Implementing the Ziv-Lempel Algorithm
We will use binary search trees as the basic dictionary data structure in the ZivLempel compression algorithm. We will assume that our alphabet consists of 256 characters with values ranging from 0 to 255. The first 256 integer codes 0 to 255, correspond to these characters respectively. Since this is a very simple mapping, we do not have to store these; we will only store in the binary search tree, all strings with length 2 or more, along with their codes (which we know will start with 256), as we construct them during compression as discussed above.[1]
As you read new characters from the input file you create longer and longer strings which you search in the binary search tree. If you find any string (of length ≥ 2) in the tree but the next longer string is NOT in the tree, you do the following:
1) You print out the code associated with the longest string you found to the output file.

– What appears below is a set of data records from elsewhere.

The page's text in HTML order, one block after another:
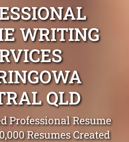
WRITING
QLD
Professional Resume
Resumes Created
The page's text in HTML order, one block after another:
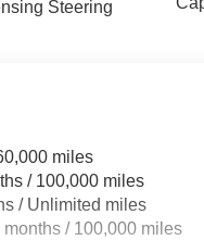
Steering
miles
/ 100,000 miles
/ Unlimited miles
/ 100,000 miles
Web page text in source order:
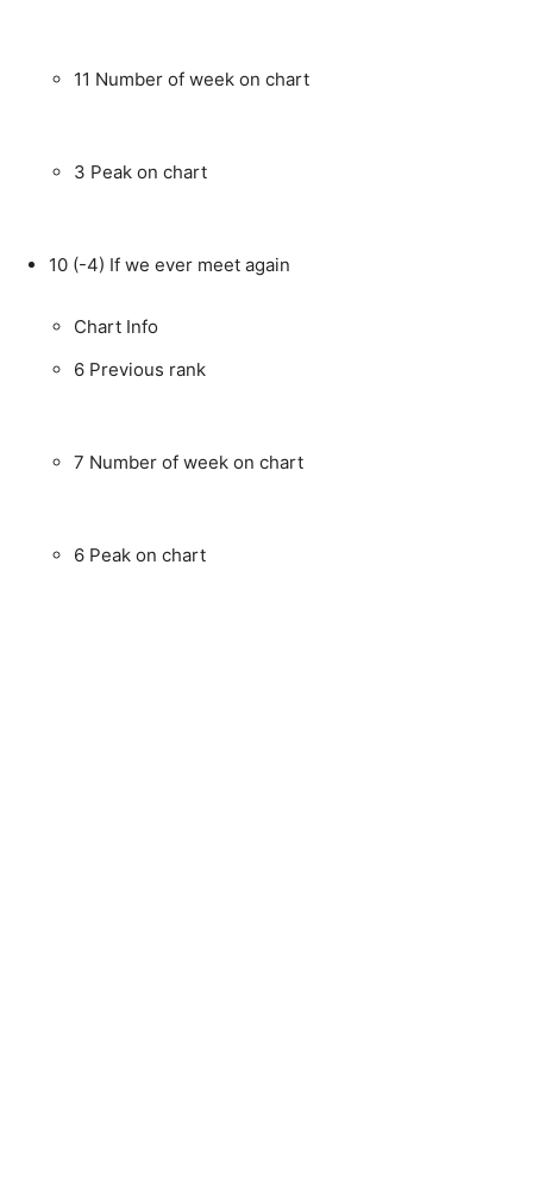
11 Number of week on chart
3 Peak on chart
10 (-4) If we ever meet again
Chart Info
6 Previous rank
7 Number of week on chart
6 Peak on chart
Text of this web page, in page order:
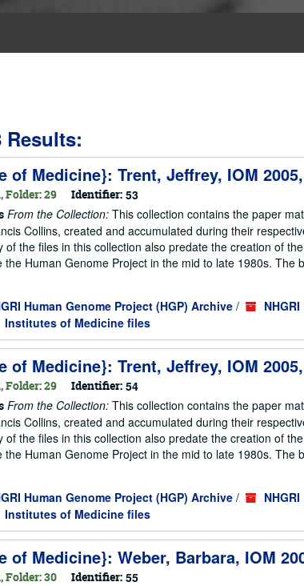
Results:
of Medicine}: Trent, Jeffrey, IOM
Folder: 29 Identifier: 53
From the Collection: This collection contains the paper
Collins, created and accumulated during their
of the files in this collection also predate the creation of
the Human Genome Project in the mid to late 1980s. The
Human Genome Project (HGP) Archive /
Institutes of Medicine files
of Medicine}: Trent, Jeffrey, IOM
Folder: 29 Identifier: 54
From the Collection: This collection contains the paper
Collins, created and accumulated during their
of the files in this collection also predate the creation of
the Human Genome Project in the mid to late 1980s. The
Human Genome Project (HGP) Archive /
Institutes of Medicine files
of Medicine}: Weber, Barbara, IOM
Folder: 30 Identifier: 55

2) Then, unless you are at the end of the file, you create a string longer than the one you found using the next character read in (the character right after the string you found). You then associate the next available code (that you can keep track of with a counter) with the new string, inserting them to the tree.

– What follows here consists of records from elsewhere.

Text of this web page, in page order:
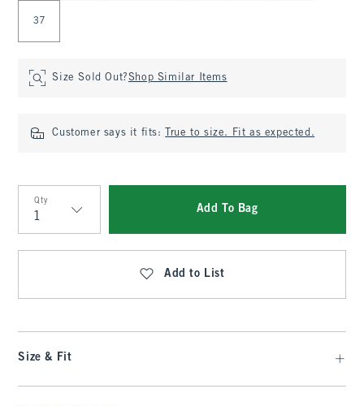
37
Size Sold Out?Shop Similar Items
Customer says it fits: True to size. Fit as expected.
Qty
Qty
Add To Bag
Add to List
Size & Fit
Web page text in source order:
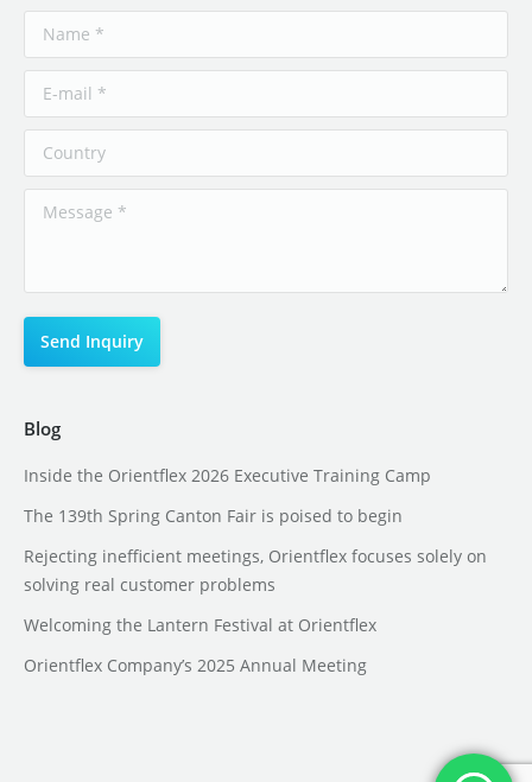
Blog
Inside the Orientflex 2026 Executive Training Camp
The 139th Spring Canton Fair is poised to begin
Rejecting inefficient meetings, Orientflex focuses solely on
solving real customer problems
Welcoming the Lantern Festival at Orientflex
Orientflex Company’s 2025 Annual Meeting

Note once again that strings of length one will not be stored in the tree; you directly know what the codes for these are directly.
One implementation restriction is that you should be able to assign a maximum number codes. Let us assume for this homework that you will need at most 4096 code. Please note that codes 0 through 255 will be used for single character strings, so the first code that YOU will assign will be 256. If during compression , you find that you need more codes, you do not generate new strings but just use the available codes. This will give you less compression but otherwise it is not a problem.
The algorithm for uncompressing a file is actually simpler. You need to keep an array (of size 4096) of strings. This array is initialized for the first 256 character strings, so that, for instance, array position, 65 (which corresponds to ASCII symbol A) points to a string ″A″. Starting with position 256, new character strings that are composed as described above for decompression are added to this table. You can use a null pointer or a string of length 0 to detect that a string for a code is not yet composed.
You should convince yourself that these two data structures should be sufficient for you to implement the compression and decompression algorithms.
Your Task
You will complete the following for this homework:
You will design and implement a set of class for the data objects that you will store in the binary search tree. You should figure out what this looks like and what methods you need. You can use the code for the binary search tree class provided in the textbook.
You will write two programs: The first one will perform compression. To avoid a number of problems, we will make this program actually print out the sequence of codes as integers with one space after each integer.[2] Thus, you will not actually compress but print the sequence of integer codes for the file to be compressed. The compression program will read the input from a file called compin and will produce a file called compout.
The second program will perform decompression. It should be able to read the file compout and produce the file decompout if it is functioning correctly. Obviously the contents of compin and decompout should be equal.
[1] You can also assume that you will never encounter a byte with value 0 in the input, which may interfere with normal I/O on some platforms. Just assume you have an English text file.
[2] Actual compression will involve rather disgusting C++ code for dealing with details such as binary input output, bit packing, etc. which is really beyond the scope of this homework.